No Laughing Matter?

Mysteries and thrillers tend to be grimly serious, but a little humor doesn’t hurt.

No Laughing Matter?

Most thrillers and mysteries are deadly serious affairs, almost by definition. Often the fate of the world is at stake, or, at the very least, the tracking down of a murderer who has violently killed a fellow human being. No laughing matter, such events.

The master of the thriller genre, John Le Carré, can be grim beyond bearing. Gray, cynical, with characters on the border of despair. You don’t want comic relief when you’re trying to build suspense. Action thrillers, like those of Vince Flynn, don’t, as a rule, have time for irony or humor of any sort.

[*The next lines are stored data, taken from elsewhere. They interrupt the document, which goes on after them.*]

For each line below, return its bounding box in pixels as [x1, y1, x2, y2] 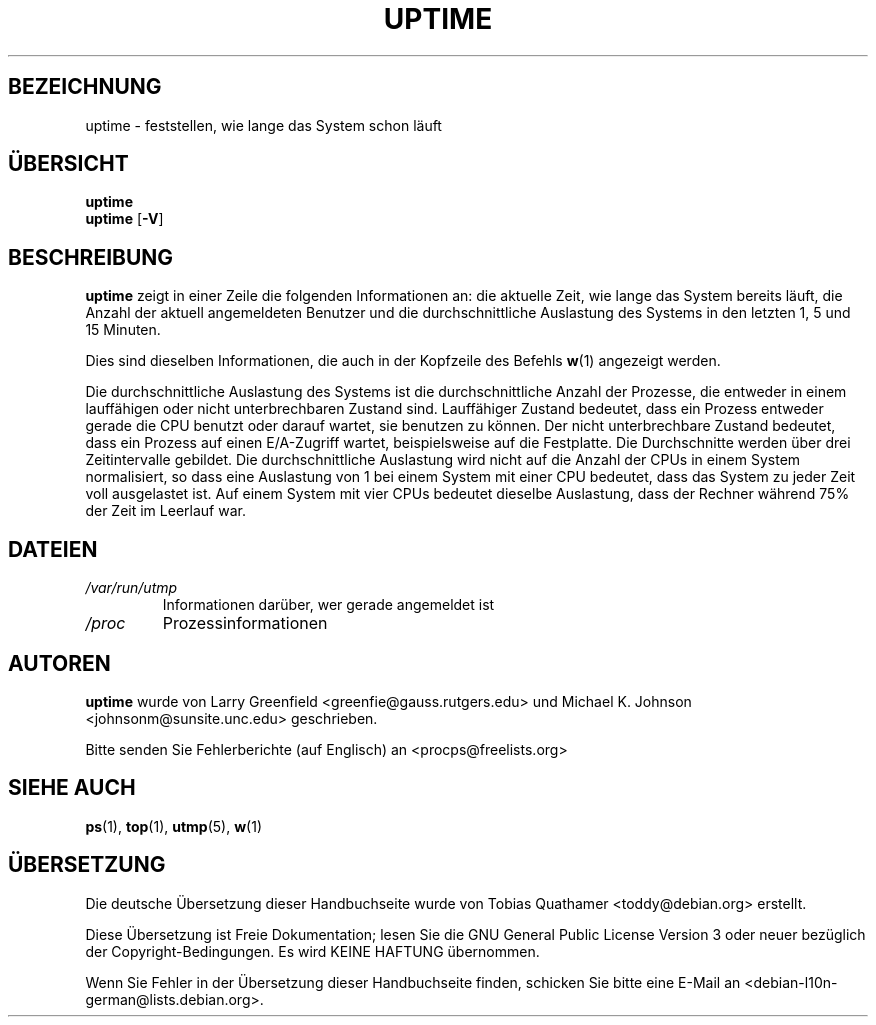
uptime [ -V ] [85, 210, 164, 228]
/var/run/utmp [85, 579, 178, 597]
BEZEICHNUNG [8, 74, 162, 100]
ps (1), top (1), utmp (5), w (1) [85, 817, 263, 835]
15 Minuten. [85, 321, 161, 339]
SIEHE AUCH [8, 775, 136, 801]
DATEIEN [8, 536, 98, 562]
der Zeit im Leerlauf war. [85, 502, 246, 520]
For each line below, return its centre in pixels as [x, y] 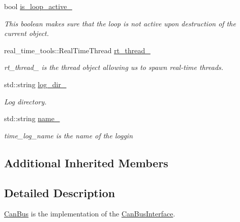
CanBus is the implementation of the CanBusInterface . [90, 214]
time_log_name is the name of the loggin [69, 135]
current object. [27, 33]
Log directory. [25, 101]
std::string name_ [32, 118]
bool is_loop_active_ [38, 6]
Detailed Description [60, 192]
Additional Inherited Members [86, 162]
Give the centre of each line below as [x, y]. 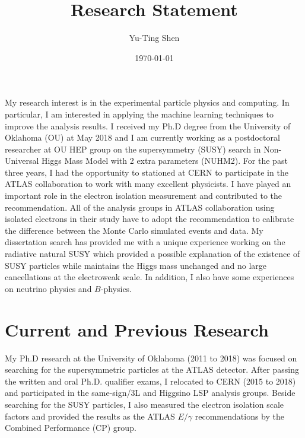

Likewise, murder mysteries — from police procedurals like Michael Connelly’s Bosch series to English cozies like Agatha Christie’s classic Poirot novels — are generally quite earnest. My own two thrillers, Gold and The Grand Mirage, I confess, seek more to inspire dread than laughter. There will be the occasional flash of wit in dialogue, perhaps an ironic turn of phrase that will bring a fleeting hint of a smile to the reader’s lips — but only for a moment.

There are, thankfully, exceptions to this rule. The violence and death are no more real in these novels than the comic-book action in our CGI superhero epics (think “Black Panther”). A little humor laced through a suspense novel reminds us not to take it too seriously.

I’ve started reading Laura Lippman’s Tess Monaghan series, and her third-person narrative voice reflects her heroine’s decidedly tongue-in-cheek view of things. I often find myself laughing out loud. What seemed at first to be just a knockoff of Sara Paretsky’s groundbreaking V.I. Warshawski series is, in fact, quite original in its own way.

Humor is even more pronounced in Neal Stephenson and Nicole Galland’s The Rise and Fall of D.O.D.O. Here, the first-person narrator can be downright hilarious as she tells the improbable story of a “shadowy government entity” that wants to go back in time to discover why magic died and how to bring it back. I can’t say whether this is a hallmark of cyberthriller writer Stephenson because I have found his 700-page-plus novels too daunting to take on. But this one I couldn’t resist.

Combining humor and mayhem is not totally novel. Rex Stout’s Nero Wolfe mysteries were always quite funny with the wisecracking of first-person narrator Archie Goodwin. Carl Hiaasen’s Florida novels are masterpieces of humorous crime fiction.

So it’s not like this is a new trend. It is, however, a refreshing alternative to and a different type of escape than the chilling, terrorizing narratives that dominate these genres. And a welcome one at a time when reading the newspaper can drive you to despair.

The first-person narrative of my newest work in progress — untitled and top secret for the moment — has taken a humorous turn that is surprising to the author and a departure from the third-person narration and seriousness not only of my published novels but also of the many false starts filling my virtual drawer. It turns out this kind of book is more fun to write, as well.